Southwest United States and Canada continue to be the company’s weakest performing regions. The Southwest region suffered a sales decline of 7.9%, reflecting difficult year-ago comparisons tied to hail damage in Texas. In third-quarter fiscal 2016, the company had witnessed a 46% increase in sales in the Southwest. Year-over-year comparisons in the Southwest will remain difficult during the coming quarters because of the magnitude of last year's hail's damage.
Sales in Canada dropped 16.2% during the quarter. Eastern Canada is being negatively impacted by a variety of factors, including heightened competitive pressure; more limited, larger project work; along with the increased levels of rain and consecutive mild winters.
Beacon Roofing’s suppliers in both residential and nonresidential sectors have announced multiple price increases during 2017 in response to rising cost pressures from escalating raw materials. Most recently, several vendors have attempted to pass through low to mid-single-digit price increases in residential roofing and in other products.
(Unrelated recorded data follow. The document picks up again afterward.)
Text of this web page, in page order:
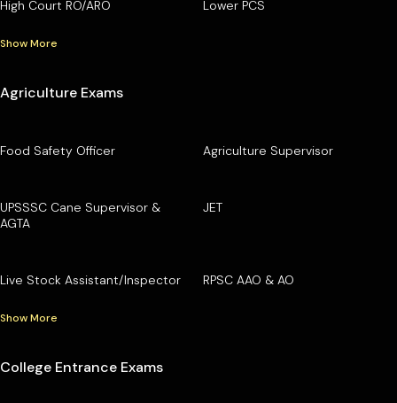
High Court RO/ARO Lower PCS
Show More
Agriculture Exams
Food Safety Officer Agriculture Supervisor
UPSSSC Cane Supervisor &
AGTA
JET
Live Stock Assistant/Inspector RPSC AAO & AO
Show More
College Entrance Exams
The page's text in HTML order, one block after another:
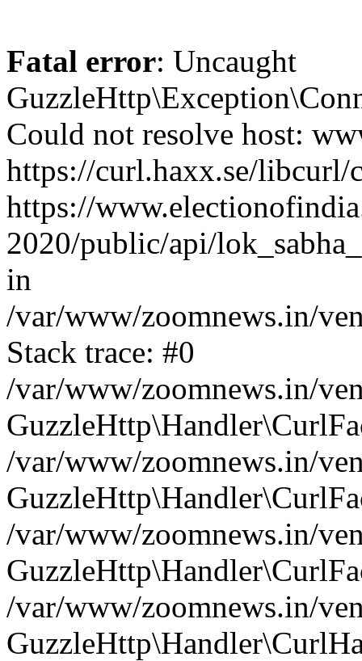
Fatal error: Uncaught
Could not resolve host:
https://curl.haxx.se/
https://
2020/public/api/
in
/var/www/zoomnews.in/
Stack trace: #0
/var/www/zoomnews.in/
/var/www/zoomnews.in/
/var/www/zoomnews.in/
/var/www/zoomnews.in/
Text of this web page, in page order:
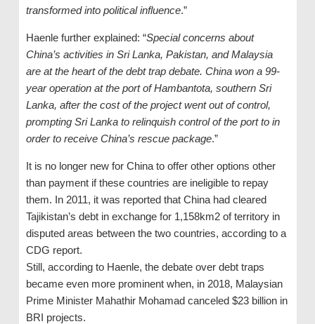
transformed into political influence.”
Haenle further explained: “Special concerns about
China’s activities in Sri Lanka, Pakistan, and Malaysia
are at the heart of the debt trap debate. China won a 99-
year operation at the port of Hambantota, southern Sri
Lanka, after the cost of the project went out of control,
prompting Sri Lanka to relinquish control of the port to in
order to receive China’s rescue package.”
It is no longer new for China to offer other options other
than payment if these countries are ineligible to repay
them. In 2011, it was reported that China had cleared
Tajikistan’s debt in exchange for 1,158km2 of territory in
disputed areas between the two countries, according to a
CDG report.
Still, according to Haenle, the debate over debt traps
became even more prominent when, in 2018, Malaysian
Prime Minister Mahathir Mohamad canceled $23 billion in
BRI projects.
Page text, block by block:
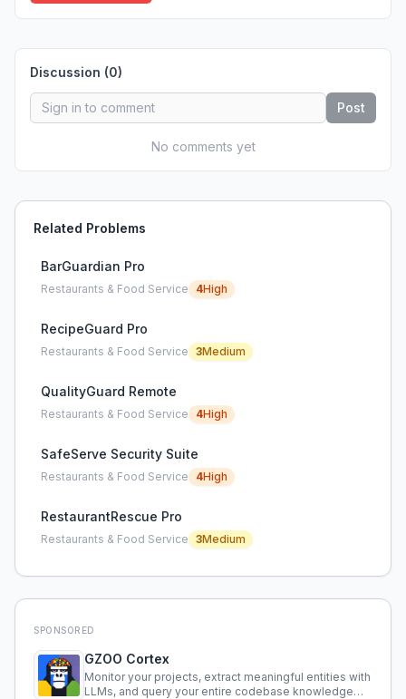
Discussion (0)
Post
No comments yet
Related Problems
BarGuardian Pro
Restaurants & Food Service 4High
RecipeGuard Pro
Restaurants & Food Service 3Medium
QualityGuard Remote
Restaurants & Food Service 4High
SafeServe Security Suite
Restaurants & Food Service 4High
RestaurantRescue Pro
Restaurants & Food Service 3Medium
SPONSORED
GZOO Cortex
Monitor your projects, extract meaningful entities with
LLMs, and query your entire codebase knowledge
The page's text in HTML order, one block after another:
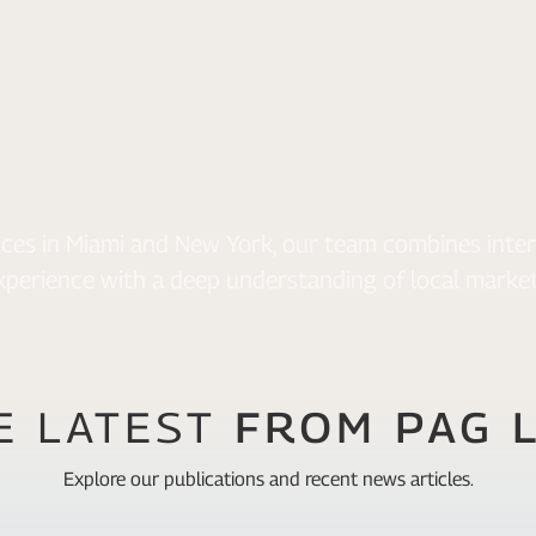
LATEST FROM PAG
Explore our publications and recent news articles.
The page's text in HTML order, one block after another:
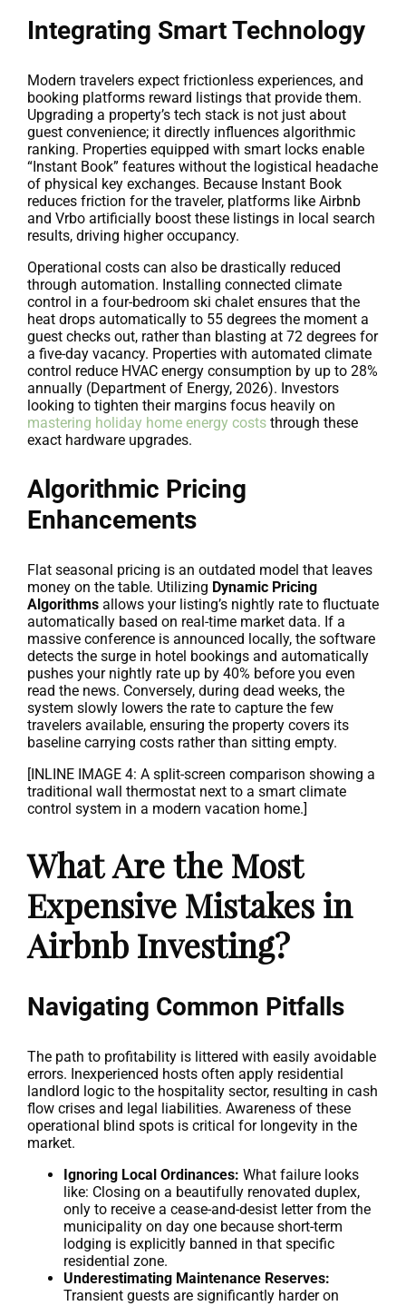
Integrating Smart Technology
Modern travelers expect frictionless experiences, and
booking platforms reward listings that provide them.
Upgrading a property’s tech stack is not just about
guest convenience; it directly influences algorithmic
ranking. Properties equipped with smart locks enable
“Instant Book” features without the logistical headache
of physical key exchanges. Because Instant Book
reduces friction for the traveler, platforms like Airbnb
and Vrbo artificially boost these listings in local search
results, driving higher occupancy.
Operational costs can also be drastically reduced
through automation. Installing connected climate
control in a four-bedroom ski chalet ensures that the
heat drops automatically to 55 degrees the moment a
guest checks out, rather than blasting at 72 degrees for
a five-day vacancy. Properties with automated climate
control reduce HVAC energy consumption by up to 28%
annually (Department of Energy, 2026). Investors
looking to tighten their margins focus heavily on
mastering holiday home energy costs through these
exact hardware upgrades.
Algorithmic Pricing
Enhancements
Flat seasonal pricing is an outdated model that leaves
money on the table. Utilizing Dynamic Pricing
Algorithms allows your listing’s nightly rate to fluctuate
automatically based on real-time market data. If a
massive conference is announced locally, the software
detects the surge in hotel bookings and automatically
pushes your nightly rate up by 40% before you even
read the news. Conversely, during dead weeks, the
system slowly lowers the rate to capture the few
travelers available, ensuring the property covers its
baseline carrying costs rather than sitting empty.
[INLINE IMAGE 4: A split-screen comparison showing a
traditional wall thermostat next to a smart climate
control system in a modern vacation home.]
What Are the Most
Expensive Mistakes in
Airbnb Investing?
Navigating Common Pitfalls
The path to profitability is littered with easily avoidable
errors. Inexperienced hosts often apply residential
landlord logic to the hospitality sector, resulting in cash
flow crises and legal liabilities. Awareness of these
operational blind spots is critical for longevity in the
market.
Ignoring Local Ordinances: What failure looks
like: Closing on a beautifully renovated duplex,
only to receive a cease-and-desist letter from the
municipality on day one because short-term
lodging is explicitly banned in that specific
residential zone.
Underestimating Maintenance Reserves:
Transient guests are significantly harder on

End market acceptance of these higher prices remains uncertain at this point.
Moreover, Beacon Roofing underperformed the industry with respect to the year-to-date price performance. The stock dipped 14.0%, while the industry recorded growth of 6.8%.
Additionally, Beacon Roofing has been witnessing an unflattering movement in its earnings estimates trend, reflecting ongoing pessimism in the stock’s prospects. In the last month, current quarter earnings estimates have moved down 11% due to eight downward revisions versus none in the opposite direction. Meanwhile, current year consensus estimate has been revised 7% downward due to nine negative revisions versus none moving south. Likewise, the estimate for the next fiscal has moved down 6% due to nine negative revisions.
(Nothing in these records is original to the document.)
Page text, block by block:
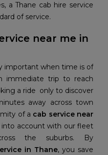
a Thane cab hire service
of service.
near me in
important when time is of
immediate trip to reach
a ride only to discover
away across town
of a cab service near
into account with our fleet
the suburbs. By
in Thane, you save
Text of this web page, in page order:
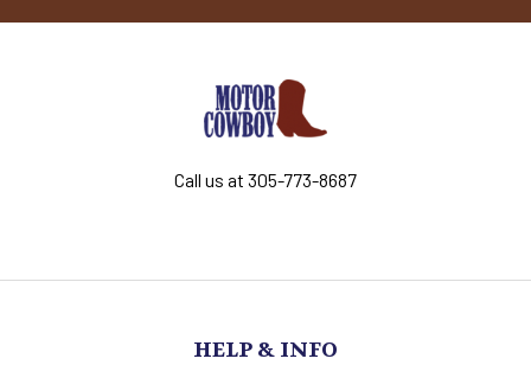
Call us at 305-773-8687
HELP & INFO
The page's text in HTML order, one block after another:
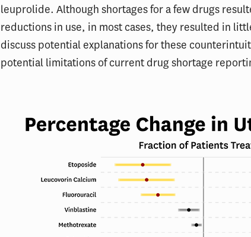
leuprolide. Although shortages for a few drugs
reductions in use, in most cases, they resulted in
discuss potential explanations for these
potential limitations of current drug shortage
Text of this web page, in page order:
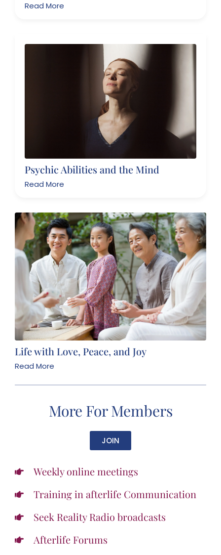
Read More
Psychic Abilities and the Mind
Read More
Life with Love, Peace, and Joy
Read More
More For Members
JOIN
Weekly online meetings
Training in afterlife Communication
Seek Reality Radio broadcasts
Afterlife Forums
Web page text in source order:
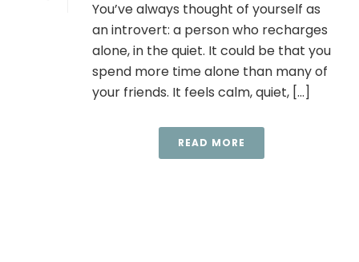
You’ve always thought of yourself as
an introvert: a person who recharges
alone, in the quiet. It could be that you
spend more time alone than many of
your friends. It feels calm, quiet, [...]
READ MORE
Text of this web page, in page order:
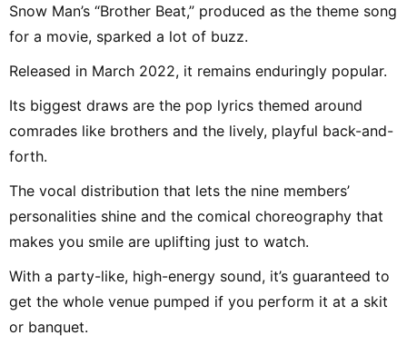
Snow Man’s “Brother Beat,” produced as the theme song
for a movie, sparked a lot of buzz.
Released in March 2022, it remains enduringly popular.
Its biggest draws are the pop lyrics themed around
comrades like brothers and the lively, playful back-and-
forth.
The vocal distribution that lets the nine members’
personalities shine and the comical choreography that
makes you smile are uplifting just to watch.
With a party-like, high-energy sound, it’s guaranteed to
get the whole venue pumped if you perform it at a skit
or banquet.
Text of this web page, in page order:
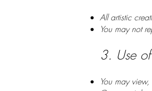
All artistic
You may not
3. Use
You may
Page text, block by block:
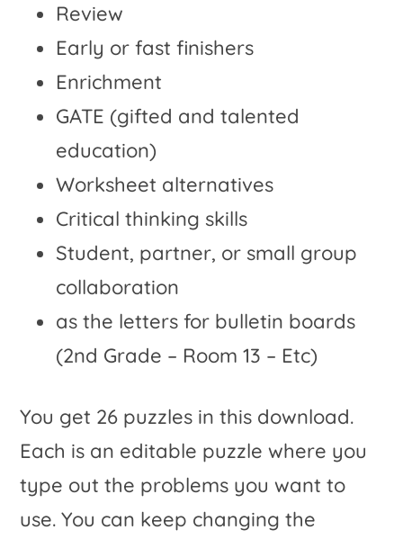
Review
Early or fast finishers
Enrichment
GATE (gifted and talented
education)
Worksheet alternatives
Critical thinking skills
Student, partner, or small group
collaboration
as the letters for bulletin boards
(2nd Grade – Room 13 – Etc)
You get 26 puzzles in this download.
Each is an editable puzzle where you
type out the problems you want to
use. You can keep changing the
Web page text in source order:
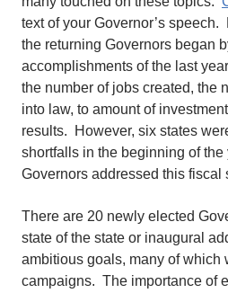
text of your Governor’s
the returning Governors began
accomplishments of the last
the number of jobs created, the
into law, to amount of
results. However, six states
shortfalls in the beginning of the
Governors addressed this fiscal
There are 20 newly elected
state of the state or inaugural
ambitious goals, many of which
campaigns. The importance of

Beacon Roofing currently carries a Zacks Rank #4 (Sell).
Stocks to Consider
Some better-ranked stocks worth considering in the sector include Rush Enterprises, Inc. (RUSHA - Free Report) , The Home Depot, Inc. (HD - Free Report) , and Lumber Liquidators Holdings, Inc. (LL - Free Report) . Rush Enterprises sports a Zacks Rank #1 (Strong Buy) while Home Depot and Lumber Liquidators carry a Zacks Rank #2 (Buy). You can see the complete list of today’s Zacks #1 Rank stocks here.
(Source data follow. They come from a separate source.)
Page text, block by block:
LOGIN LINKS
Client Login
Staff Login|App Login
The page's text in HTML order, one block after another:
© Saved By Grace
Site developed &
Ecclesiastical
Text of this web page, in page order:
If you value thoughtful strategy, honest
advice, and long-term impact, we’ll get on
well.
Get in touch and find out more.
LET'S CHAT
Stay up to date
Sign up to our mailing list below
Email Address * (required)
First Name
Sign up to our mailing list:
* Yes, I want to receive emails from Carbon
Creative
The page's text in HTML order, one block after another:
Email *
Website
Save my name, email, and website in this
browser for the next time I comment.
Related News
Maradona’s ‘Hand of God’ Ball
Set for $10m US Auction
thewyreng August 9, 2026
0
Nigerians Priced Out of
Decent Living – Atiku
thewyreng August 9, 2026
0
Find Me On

Rush Enterprise’ earnings estimate for fiscal 2017 currently is pegged at $1.83, reflecting a 62.24% year-over-year growth. The earnings estimate for fiscal 2017 for The Home Depot is at $7.30, reflecting year-over-year growth of 13.19%. The Zacks Consensus Estimate for Lumber Liquidators for fiscal 2017 is at a loss of 69 cents, a considerable improvement from the loss of $2.51 in the prior fiscal.